We, the undersigned, ladies of said city, feeling a deep solicitude for the well being of all classes of our citizens, and regarding intoxicating drinks as one of the most dangerous evils that now threatens the peace, happiness and good order of this community, earnestly remonstrate against the granting of any more licenses to deal in that deadly poison, which is daily corrupting the morals of the youth, and spreading misery, desolation, and death through the land.

The power for good or evil in this city is lodged with your honorable body; and we pray that you will exercise it in a way that will protect us and our husbands, sons, and brothers from this fell destroyer.

On Wednesday, the canvassers obtained 1250 women’s signatures. Then it was on to the Common Council. According to the Gazette:

A half an hour prior to the assembling of the common council … a delegation of thirty ladies gathered at the parlors of the Williams house with the premeditated intent of marching in a body to the council chamber and presenting a bulky document which they had all day been industriously circulating throughout the city, and to which they had obtained the signatures of wives, mothers and others who live in blissful anticipation of a happier condition. This delegated moral force of the city formed in column at half past seven o’clock and marched down Milwaukee Street to the council room, where extra seats had been provided in anticipation of their coming. Two rows of chairs arranged on either side of the long table which occupies the center of the room were filled by this ardent band of temperance workers, and in the arrangement of the delegation for the distribution of that moral pressure which they had rightly calculated their presence would produce upon the board of aldermanic law makers, they had sufficient tact to place, so far as haste and excitement would permit, their best looking delegates in the front rows.

To the satisfaction of the women, no petitions for new liquor licenses were granted that evening, and the proprietor of a local hotel asked that his license be revoked and the license fee returned to him pro-rata. Some aldermen expressed the wish that other licensees do the same.

Although Lavinia would have liked to see more women participate in the endeavor, she considered it a good start toward the passage of a prohibitory law, and she was happy to see Janesville women’s hesitation about participating in social movements begin to ease a bit :

The ladies are quite enthusiastic in the new movement, and intend to continue and extend their influence by permanent organization and labor. Some of the most conservative among them are a little anxious about their “womanliness,” but they are so much interested in the work that I think they will rather re-adjust their ideas on the question of “womanliness” than give it up.
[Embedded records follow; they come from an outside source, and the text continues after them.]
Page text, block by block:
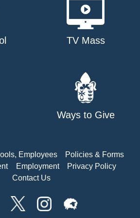
TV Mass
Ways to Give
Employees
Policies & Forms
Employment
Privacy Policy
Contact Us
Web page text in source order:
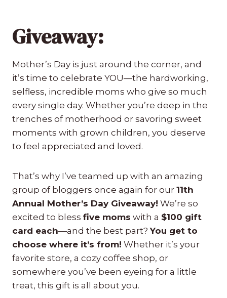
Giveaway:
Mother’s Day is just around the corner, and
it’s time to celebrate YOU—the hardworking,
selfless, incredible moms who give so much
every single day. Whether you’re deep in the
trenches of motherhood or savoring sweet
moments with grown children, you deserve
to feel appreciated and loved.
That’s why I’ve teamed up with an amazing
group of bloggers once again for our 11th
Annual Mother’s Day Giveaway! We’re so
excited to bless five moms with a $100 gift
card each—and the best part?You get to
choose where it’s from! Whether it’s your
favorite store, a cozy coffee shop, or
somewhere you’ve been eyeing for a little
treat, this gift is all about you.
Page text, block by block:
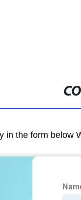
in the form below
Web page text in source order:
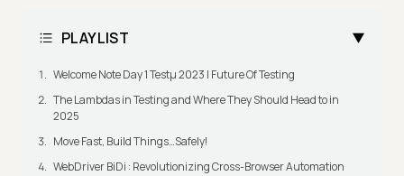
PLAYLIST
Welcome Note Day 1 Testμ 2023 | Future Of Testing
The Lambdas in Testing and Where They Should Head to in
2025
Move Fast, Build Things…Safely!
WebDriver BiDi : Revolutionizing Cross-Browser Automation
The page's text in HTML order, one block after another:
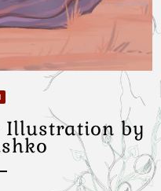
Illustration by
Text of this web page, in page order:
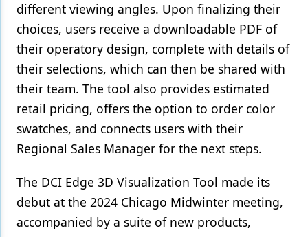
different viewing angles. Upon finalizing their
choices, users receive a downloadable PDF of
their operatory design, complete with details of
their selections, which can then be shared with
their team. The tool also provides estimated
retail pricing, offers the option to order color
swatches, and connects users with their
Regional Sales Manager for the next steps.
The DCI Edge 3D Visualization Tool made its
debut at the 2024 Chicago Midwinter meeting,
accompanied by a suite of new products,
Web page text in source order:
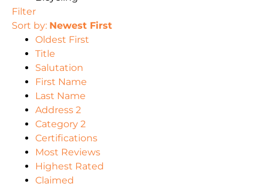
Filter
Sort by: Newest First
Oldest First
Title
Salutation
First Name
Last Name
Address 2
Category 2
Certifications
Most Reviews
Highest Rated
Claimed
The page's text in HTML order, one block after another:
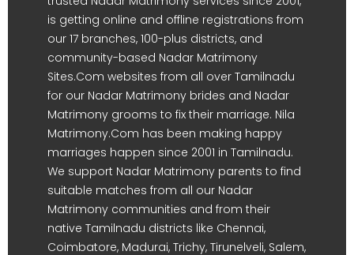
is getting online and offline registrations from
our 17 branches, 100-plus districts, and
community-based Nadar Matrimony
Sites.Com websites from all over Tamilnadu
for our Nadar Matrimony brides and Nadar
Matrimony grooms to fix their marriage. Nila
Matrimony.Com has been making happy
marriages happen since 2001 in Tamilnadu.
We support Nadar Matrimony parents to find
suitable matches from all our Nadar
Matrimony communities and from their
native Tamilnadu districts like Chennai,
Coimbatore, Madurai, Trichy, Tirunelveli, Salem,
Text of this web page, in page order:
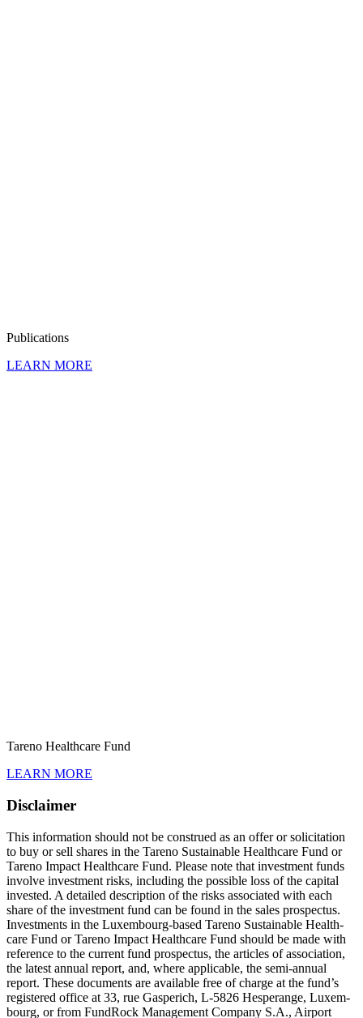
Publi­ca­tions
LEARN MORE
Tareno Health­care Fund
LEARN MORE
Disclaimer
This infor­ma­tion should not be construed as an offer or solici­ta­tion
to buy or sell shares in the Tareno Sustainable Health­care Fund or
Tareno Impact Health­care Fund. Please note that invest­ment funds
involve invest­ment risks, inclu­ding the possible loss of the capital
invested. A detailed descrip­tion of the risks associated with each
share of the invest­ment fund can be found in the sales prospectus.
Invest­ments in the Luxem­bourg-based Tareno Sustainable Health­
care Fund or Tareno Impact Health­care Fund should be made with
reference to the current fund prospectus, the articles of associa­tion,
the latest annual report, and, where appli­cable, the semi-annual
report. These documents are available free of charge at the fund’s
registered office at 33, rue Gaspe­rich, L‑5826 Hespe­range, Luxem­
bourg, or from FundRock Manage­ment Company S.A., Airport
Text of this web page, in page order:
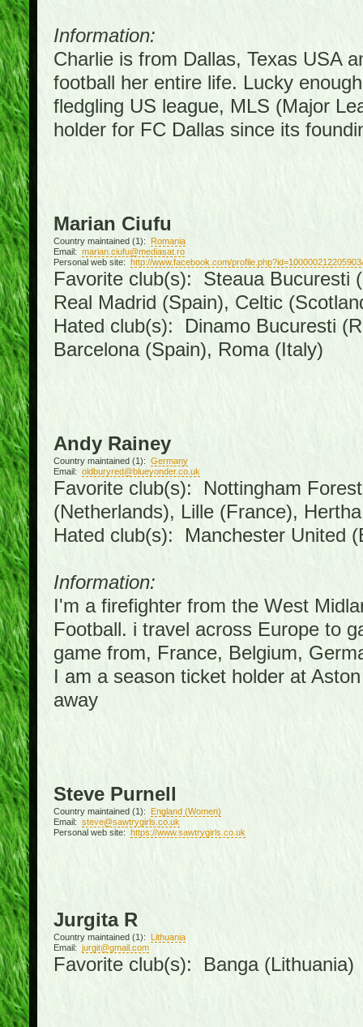
Information:
Charlie is from Dallas, Texas USA
football her entire life. Lucky
fledgling US league, MLS (Major
holder for FC Dallas since its
Marian Ciufu
Country maintained (1): Romania
Email: marian.ciufu@mediasat.ro
Personal web site: http://www.facebook.com/
Favorite club(s): Steaua Bucuresti
Real Madrid (Spain), Celtic
Hated club(s): Dinamo Bucuresti
Barcelona (Spain), Roma (Italy)
Andy Rainey
Country maintained (1): Germany
Email: oldburyred@blueyonder.co.uk
Favorite club(s): Nottingham
(Netherlands), Lille (France),
Hated club(s): Manchester United
Information:
I'm a firefighter from the West
Football. i travel across Europe to
game from, France, Belgium,
I am a season ticket holder at
away
Steve Purnell
Country maintained (1):
England (Women)
Email: steve@sawtrygirls.co.uk
Personal web site: https://www.sawtrygirls.co.uk
Jurgita R
Country maintained (1):
Lithuania
Email: jurgit@gmail.com
Favorite club(s): Banga (Lithuania)

So we are marching on.

Sources consulted: Lavinia Goodell’s diary, July 1873; Janesville Gazette, July 28, 30, 31, 1873; “Women Waking up in Wisconsin,” Woman’s Journal, Vol. 4, No. 33, August 16, 1873; William Goodell’s letter to the editor, Wisconsin Chief, August 23, 1873.

3 comments

Leader though she was, she wasn’t Janesville’s greatest contributor to the temperance cause, not in Frances E. Willard’s town. https://en.m.wikipedia.org/wiki/Frances_Willard

Thank you for your comment. Yes, no one did more for the temperance cause in Janesville than Frances Willard. Indeed, Lavinia Goodell mentions hearing Miss Willard lecture in Janesville in January 1873 and again in January 1879.

Lavinia was so ahead of her time! I adore her spunk! She was a spunky spinster!